A district court may assign dispositive pretrial matters to a magistrate judge for “proposed findings of fact and recommendations.” 28 U.S.C. § 636(b)(1)(B). The Federal Magistrate Act provides that a district court “shall make a de novo determination of those portions of the report or specific proposed findings or recommendations to which objection is made.” Id. § 636(b)(1); Camby v. Davis, 718 F.2d 198, 199 (4th Cir. 1983).

The standard of review for a motion to dismiss under Rule 12(b)(6) for failure to state a claim is well known. Fed.R.Civ.P. 12(b)(6). “A motion to dismiss under Rule 12(b)(6) ‘challenges the legal sufficiency of a complaint,' including whether it meets the pleading standard of Rule 8(a)(2).” Fannie Mae v. Quicksilver LLC, 155 F.Supp.3d 535, 542 (M.D. N.C. 2015) (quoting Francis v. Giacomelli, 588 F.3d 186, 192 (4th Cir. 2009)). A complaint attacked by a Rule 12(b)(6) motion to dismiss will survive if it contains enough facts “to state a claim to relief that is plausible on its face.” Bell Atl. Corp. v. Twombly, 550 U.S. 544, 570 (2007). Facial plausibility means allegations that allow the court to draw the reasonable inference that defendant is liable for the misconduct alleged. Ashcroft v. Iqbal, 556 U.S. 662, 663 (2009). “Threadbare recitals of the elements of a cause of action, supported by mere conclusory statements, do not suffice.” Id. at 678.

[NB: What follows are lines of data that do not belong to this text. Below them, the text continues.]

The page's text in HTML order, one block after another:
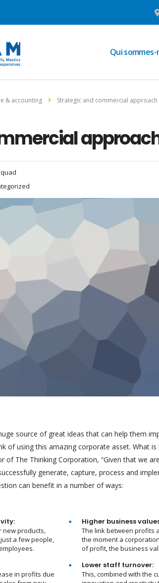
Qui sommes-
& accounting Strategic and commercial approach
source of great ideas that can help them
of using this amazing corporate asset. What is
of The Thinking Corporation, “Given that we
generate, capture, process and
can benefit in a number of ways:
new products,
a few people,
in profits due
Higher business
The link between profits
the moment a
of profit, the business
Lower staff turnover:
This, combined with the
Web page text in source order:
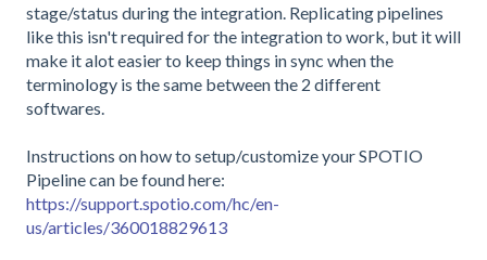
stage/status during the integration. Replicating pipelines
like this isn't required for the integration to work, but it will
make it alot easier to keep things in sync when the
terminology is the same between the 2 different
softwares.
Instructions on how to setup/customize your SPOTIO
Pipeline can be found here:
https://support.spotio.com/hc/en-
us/articles/360018829613
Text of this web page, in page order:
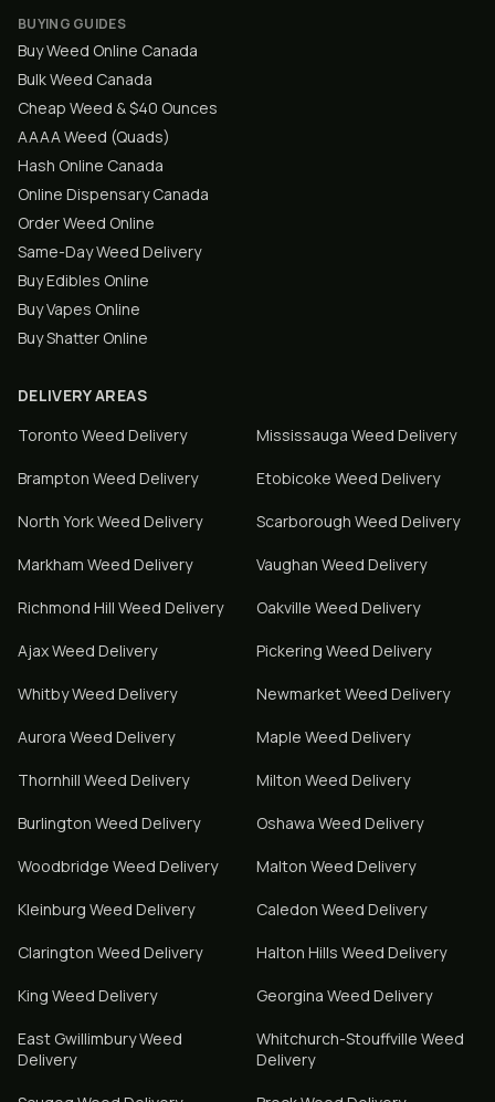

Federal Rule of Civil Procedure 8(a)(2) requires only “a short and plain statement of the claim showing that the pleader is entitled to relief.” Fed.R.Civ.P. 8(a)(2). Specific facts are not necessary; the statement need only “give the defendant fair notice of what the . . . claim is and the grounds upon which it rests.” Twombly, 550 U.S. at 555. Additionally, when ruling on a motion to dismiss, a court must accept as true all of the factual allegations contained in the complaint. Erickson v. Pardus, 551 U.S. 89, 93-94 (2007). Nonetheless, a court is not bound to accept as true legal conclusions couched as factual allegations. Papasan v. Allain, 478 U.S. 265, 286 (1986). “Courts cannot weigh the facts or assess the evidence at this stage, but a complaint entirely devoid of any facts supporting a given claim cannot proceed.” Potomac Conference Corp. of Seventh-Day Adventists v. Takoma Acad. Alumni Ass'n, Inc., 2 F.Supp.3d 758, 767-68 (D. Md. 2014). Furthermore, the court “should view the complaint in a light most favorable to the plaintiff.” Mylan Labs., Inc. v. Matkari, 7 F.3d 1130, 1134 (4th Cir. 1993).

III. DISCUSSION

As an initial matter, no party objected to the M&R's recommendation that the Court grant Korn Ferry's Motion To Set Aside Entry Of Default or deny Atrium's request to dismiss Plaintiff's breach of contract claim. This Court has conducted a full review of the M&R and documents of record, and having done so, the Court determines the Magistrate Judge's recommendation with respect to those motions is in accordance with the law and should be adopted. Therefore, Korn Ferry's Motion To Set Aside Entry Of Default will be granted and Atrium's Motion to Dismiss Plaintiff's breach of contract claim will be denied.

Plaintiff objects to the M&R, arguing the M&R incorrectly concluded there are insufficient factual allegations to support a claim for negligent misrepresentation against Atrium and Korn Ferry, the M&R improperly determined there was no contract between Plaintiff and Korn Ferry, and the M&R decided issues of fact in dispute and drew inferences in favor of the Defendants. (Doc. No. 77).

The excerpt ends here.